## [TRY IT]
Beginning with the line where "智能体 对话▾ 代码开发▾ 图像▾ 视频▾" appears, set down each line exactly until the records below end, and omit the pictures.

Data entries

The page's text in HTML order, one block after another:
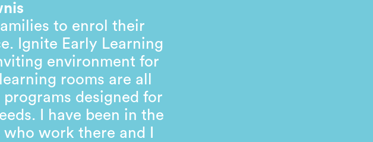
to enrol their
Ignite Early Learning
environment for
rooms are all
designed for
I have been in the
work there and I
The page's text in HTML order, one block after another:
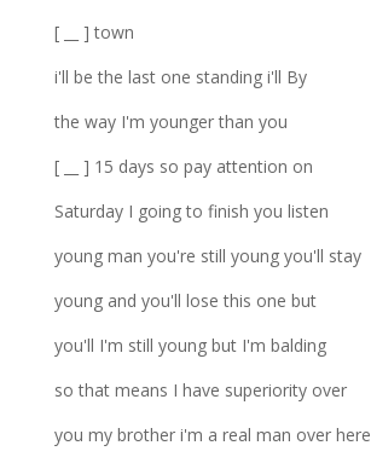
[ __ ] town
i'll be the last one standing i'll By
the way I'm younger than you
[ __ ] 15 days so pay attention on
Saturday I going to finish you listen
young man you're still young you'll stay
young and you'll lose this one but
you'll I'm still young but I'm balding
so that means I have superiority over
you my brother i'm a real man over here
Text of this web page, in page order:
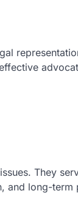
They
and long-term
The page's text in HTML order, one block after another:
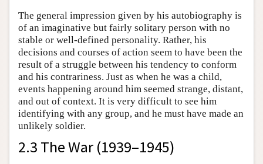
The general impression given by his autobiography is
of an imaginative but fairly solitary person with no
stable or well-defined personality. Rather, his
decisions and courses of action seem to have been the
result of a struggle between his tendency to conform
and his contrariness. Just as when he was a child,
events happening around him seemed strange, distant,
and out of context. It is very difficult to see him
identifying with any group, and he must have made an
unlikely soldier.
2.3 The War (1939–1945)
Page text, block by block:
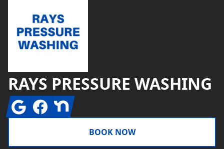
RAYS PRESSURE WASHING
GoogleFacebookNextdoor
BOOK NOW
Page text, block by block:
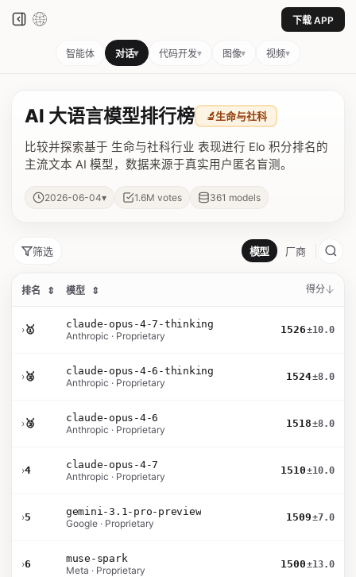
下载 APP
智能体 对话▾ 代码开发▾ 图像▾ 视频▾
AI 大语言模型排行榜 🔬生命与社科
比较并探索基于 生命与社科行业 表现进行 Elo 积分排名的
主流文本 AI 模型，数据来源于真实用户匿名盲测。
2026-06-04▾ 1.6M votes 361 models
筛选 模型 厂商
排名 ⇕ 模型 ⇕ 得分
›🥇
claude-opus-4-7-thinking
Anthropic · Proprietary
1526±10.0
›🥈
claude-opus-4-6-thinking
Anthropic · Proprietary
1524±8.0
›🥉
claude-opus-4-6
Anthropic · Proprietary
1518±8.0
›4
claude-opus-4-7
Anthropic · Proprietary
1510±10.0
›5
gemini-3.1-pro-preview
Google · Proprietary
1509±7.0
›6
muse-spark
Meta · Proprietary
1500±13.0
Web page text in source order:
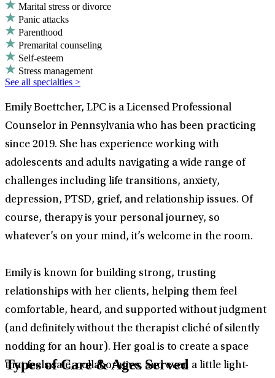
Marital stress or divorce
Panic attacks
Parenthood
Premarital counseling
Self-esteem
Stress management
See all specialties >
Emily Boettcher, LPC is a Licensed Professional
Counselor in Pennsylvania who has been practicing
since 2019. She has experience working with
adolescents and adults navigating a wide range of
challenges including life transitions, anxiety,
depression, PTSD, grief, and relationship issues. Of
course, therapy is your personal journey, so
whatever’s on your mind, it’s welcome in the room.
Emily is known for building strong, trusting
relationships with her clients, helping them feel
comfortable, heard, and supported without judgment
(and definitely without the therapist cliché of silently
nodding for an hour). Her goal is to create a space
that feels safe, collaborative, and even a little light-
Types of Care & Ages Served

## [ANSWER TO THIS PROBLEM]
智能体 对话▾ 代码开发▾ 图像▾ 视频▾
AI 大语言模型排行榜 🔬生命与社科
比较并探索基于 生命与社科行业 表现进行 Elo 积分排名的
主流文本 AI 模型，数据来源于真实用户匿名盲测。
2026-06-04▾ 1.6M votes 361 models
筛选 模型 厂商
排名 ⇕ 模型 ⇕ 得分
›🥇
claude-opus-4-7-thinking
Anthropic · Proprietary
1526±10.0
›🥈
claude-opus-4-6-thinking
Anthropic · Proprietary
1524±8.0
›🥉
claude-opus-4-6
Anthropic · Proprietary
1518±8.0
›4
claude-opus-4-7
Anthropic · Proprietary
1510±10.0
›5
gemini-3.1-pro-preview
Google · Proprietary
1509±7.0
›6
muse-spark
Meta · Proprietary
1500±13.0
Web page text in source order:
Marital stress or divorce
Panic attacks
Parenthood
Premarital counseling
Self-esteem
Stress management
See all specialties >
Emily Boettcher, LPC is a Licensed Professional
Counselor in Pennsylvania who has been practicing
since 2019. She has experience working with
adolescents and adults navigating a wide range of
challenges including life transitions, anxiety,
depression, PTSD, grief, and relationship issues. Of
course, therapy is your personal journey, so
whatever’s on your mind, it’s welcome in the room.
Emily is known for building strong, trusting
relationships with her clients, helping them feel
comfortable, heard, and supported without judgment
(and definitely without the therapist cliché of silently
nodding for an hour). Her goal is to create a space
that feels safe, collaborative, and even a little light-
Types of Care & Ages Served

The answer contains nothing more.